Monday, September 8th, 2008

Israeli-Palestinian debate should rise above trite paradigm

By Gideon Baum

The university is, both by nature and design, a place where the great issues of our time are debated and struggled over. Some disputes, such as the Skinner-Chomsky language acquisition debate, remain unanswered and esoteric. However, other university debates, such as the United States’ involvement in Vietnam, permanently altered the political arena in a tangible and concrete way that can still be felt decades later. Today, it appears the Israeli-Palestinian debate is one of the most crucial debates on American college campuses, and it probably will remain as such into the foreseeable future.

However, the Israel-Palestine debate has gone into territory that few previous debates have ventured. In the struggle for the hearts and the minds of the student body, advocates in both the pro-Israel and pro-Palestine camps have chosen to use emotion over reason, sound bites and pithy facts over reasoned and sensible discussion.

In short, the debate becomes a struggle of black versus white, where the side with the better public relations handlers can triumphantly raise its fist in victory, but only until the next week, when both sides again must struggle against another campaign that has rolled out new devices – which put forward more new and creative twists. The struggle between two very human groups has warped into the struggle between the forces of good and evil.

This structure for the debate is simply wrong. While one can assign one group more blame than another, this is not the same as designating one group as evil and the other as good.

History has taught us this is a state of affairs that simply does not and has not existed. Good and evil are overly simple constructs that do not serve us well when looking at the complex realities facing both the citizens and policy makers. If we look at a similar conflict, such as the conflict between the British and the Irish Republican Army in Northern Ireland, few would feel free to draw a strict line between good and evil. Those that did would be foolhardy, indeed.

Although the IRA is guilty of heinous acts of terrorism that fall far beyond the pale, one can hardly hold up the British Army as an example of absolute moral purity. Moreover, as the Catholic population in Northern Ireland continues to grow and approaches the level of superceding the Protestant majority, one does not see constructive movement coming from the left-wing Labor Party.
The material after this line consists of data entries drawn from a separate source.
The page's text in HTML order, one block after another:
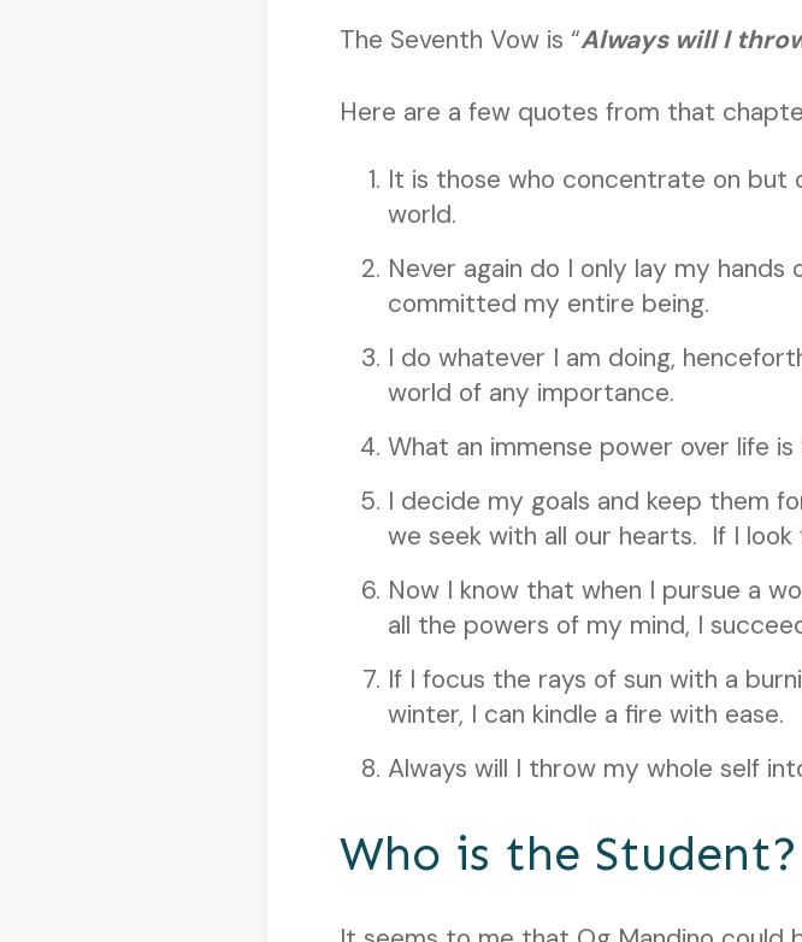
The Seventh Vow is “Always will I
Here are a few quotes from that chapter
It is those who concentrate on but
world.
Never again do I only lay my hands
committed my entire being.
I do whatever I am doing,
world of any importance.
What an immense power over life
I decide my goals and keep them
we seek with all our hearts. If I
Now I know that when I pursue a
all the powers of my mind, I
If I focus the rays of sun with a
winter, I can kindle a fire with ease.
Always will I throw my whole self
Who is the Student?
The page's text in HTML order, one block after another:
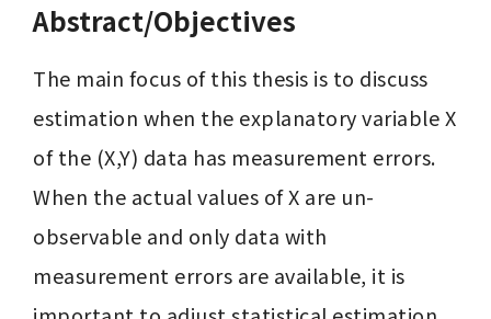
Abstract/Objectives
The main focus of this thesis is to discuss
estimation when the explanatory variable X
of the (X,Y) data has measurement errors.
When the actual values of X are un-
observable and only data with
measurement errors are available, it is
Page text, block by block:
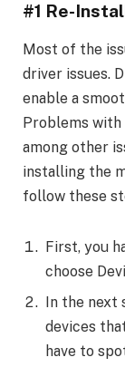
#1 Re-
Most of the
driver issues.
enable a
Problems with
among other
installing the
follow these
First, you
choose
In the next
devices
have to
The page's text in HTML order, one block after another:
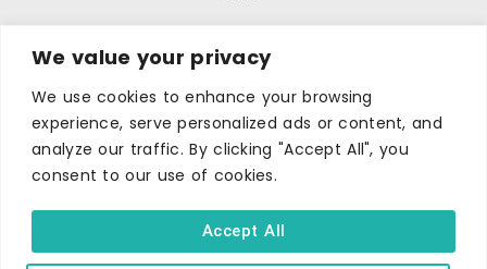
We value your privacy
We use cookies to enhance your browsing
experience, serve personalized ads or content, and
analyze our traffic. By clicking "Accept All", you
consent to our use of cookies.
Accept All
Self-catering
Holiday parks
Caravans & camping
Hostels
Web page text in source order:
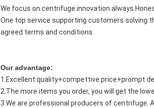
We focus on centrifuge innovation
One top service supporting customers solving
agreed terms and conditions
Our advantage:
1.Excellent quality+compettive price+prompt
2.The more items you order, you will get the
3.We are professional producers of centrifuge.

Neither has there been any attempt to use a constructive model from the competing right-wing Conservative Party, or even a hint of compromise from the IRA.

Yet both sides have very solid and very real reasons for their behavior rooted in previous experiences. In short, the simplistic paradigm of good and evil does not capture the true complexity of the conflict, and serves, paradoxically, as an abstraction that muddies, rather than clears, the water.

There is, however, a far worse result from creating a bogus good-or-evil paradigm for the Israeli-Palestinian debate, in that it allows the advocates of both the Palestinians and Israelis to excuse themselves from any kind of meaningful dialogue or discussion and instead adopt an ends-justify-the-means approach to slapping down the opposing side. This approach permits advocates to walk the low road and place cheap public relations victories over meaningful discussion.

Instead of having dialogue, we have protests at celebrations and destructive, undermining counter-programming. Instead of moderate debates and efforts to cultivate the ability to agree to disagree, we see flyers distributed with distortions and untruths designed to mislead rather than educate.

This was exemplified when the most active UCLA pro-Israel group decided to air an inflammatory film during Islamic Awareness Week. The film was aired in order to highlight some of the factual oversights of the week and factually was correct, but it was shown at the wrong place and at the wrong time; and it reflected poorly on the Jewish community.

The ease in which the advocates of the Israeli and Palestinian perspectives rush down the low road is disheartening and distressing. That path does not do justice to the complex realities of the situation. It does not serve to create a forum of intelligent debate to enrich the university community, and it does not uplift the participants. Rather, it dirties all who partake in the debate.

It is time for both sides to step up and begin the long and painful process toward meaningful dialogue and debate. It is time for both sides to recognize we have far more in common than we ever have admitted. It is time for the university to return to a place of moderate debate, rather than a battlefield for false and distorted public relations victories. It is time for both sides to take to heart the precepts of the holy books that lead them and to walk the high road, no matter how painful it is.

The forces of division and hatred have reigned free for too long, and it is time for both sides to realize that they only have damned themselves.

Baum is a third-year political science student and the president of the Jewish Student Union.